Even if you're liberal about fixing known bugs, and you're conservative about installing unneeded software, problems will occur. Many of these problems will be detected and reported by your users before you know anything is wrong. Tracking down those reported problems is as much an art as a science.
The art of troubleshooting is your intuition about the state of your server and the network, and your insight into the accuracy of the user's problem report. I don't say this to demean the intelligence of the user reporting the problem because I'm as guilty of providing inaccurate trouble reports as the next guy. When under stress, I have completely misunderstood very clear instructions and have reported a problem when the only real problem was my lack of time to carefully read the instructions. Thus, you cannot assume too much from the trouble report, and you need to be methodical in applying your own knowledge to the problem. Here are some suggestions:
• Duplicate the problem yourself and then have the user duplicate the problem while you walk him through it. This often eliminates problems that spring from user confusion.
• Avoid oversimplification. The problem is not always a confused user. In a networked server, the problem can occur in any part of the network hardware or software, from your system to the remote system.

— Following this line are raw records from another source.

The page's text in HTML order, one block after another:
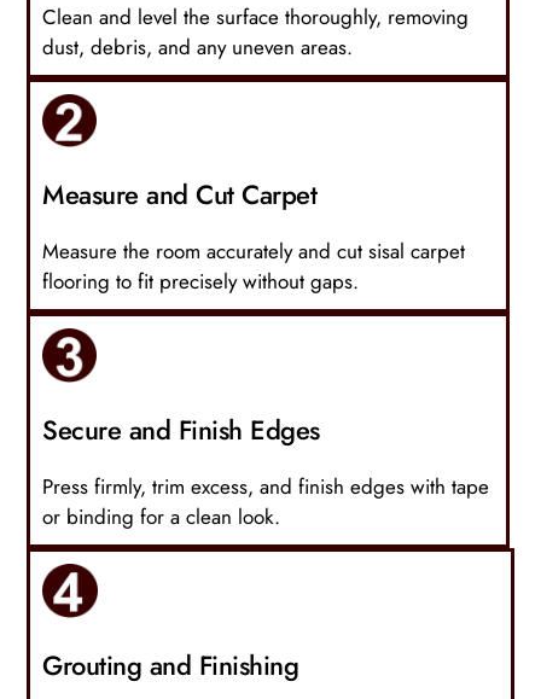
Clean and level the surface thoroughly, removing
dust, debris, and any uneven areas.
Measure and Cut Carpet
Measure the room accurately and cut sisal carpet
flooring to fit precisely without gaps.
Secure and Finish Edges
Press firmly, trim excess, and finish edges with tape
or binding for a clean look.
Grouting and Finishing
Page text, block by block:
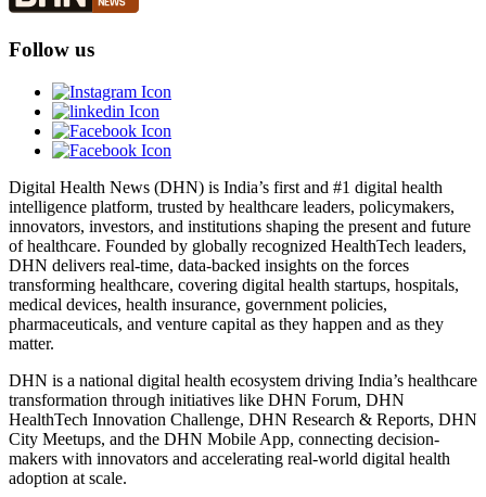
Follow us
Digital Health News (DHN) is India’s first and #1 digital health
intelligence platform, trusted by healthcare leaders, policymakers,
innovators, investors, and institutions shaping the present and future
of healthcare. Founded by globally recognized HealthTech leaders,
DHN delivers real-time, data-backed insights on the forces
transforming healthcare, covering digital health startups, hospitals,
medical devices, health insurance, government policies,
pharmaceuticals, and venture capital as they happen and as they
matter.
DHN is a national digital health ecosystem driving India’s healthcare
transformation through initiatives like DHN Forum, DHN
HealthTech Innovation Challenge, DHN Research & Reports, DHN
City Meetups, and the DHN Mobile App, connecting decision-
makers with innovators and accelerating real-world digital health
adoption at scale.

• Divide a complex problem into pieces and test the individual pieces to isolate the problem.
The science of troubleshooting is your knowledge of how your server and the network operate, and the tools that are available to conduct empirical tests of the server and the network. Your knowledge helps you focus on the proper area for testing, and helps you select the proper tools for testing that area. Here are some guidelines to help you make those decisions:
• If the problem occurs on outbound connections, it is probably unrelated to any of the network daemons running on your server. Use ifconfig to check the configur-ation of the network interface, ping to test the basic connectivity, and traceroute to test the route to the remote server. Talk with the administrator of the remote server to ensure that they are offering the service requested by the user and that it is properly configured.
• If the problem occurs on inbound connections, make sure that your system is running the required daemon. Connect to the daemon from the local host to make sure that it is running. If the daemon is running, ensure that it is properly configured. Check to make sure that the remote system is allowed access to the server by the enterprise firewall and by host-based access controls.
• If the problem occurs on only one client, concentrate on testing that client. If the problem happens for many clients, concentrate on the network and the server.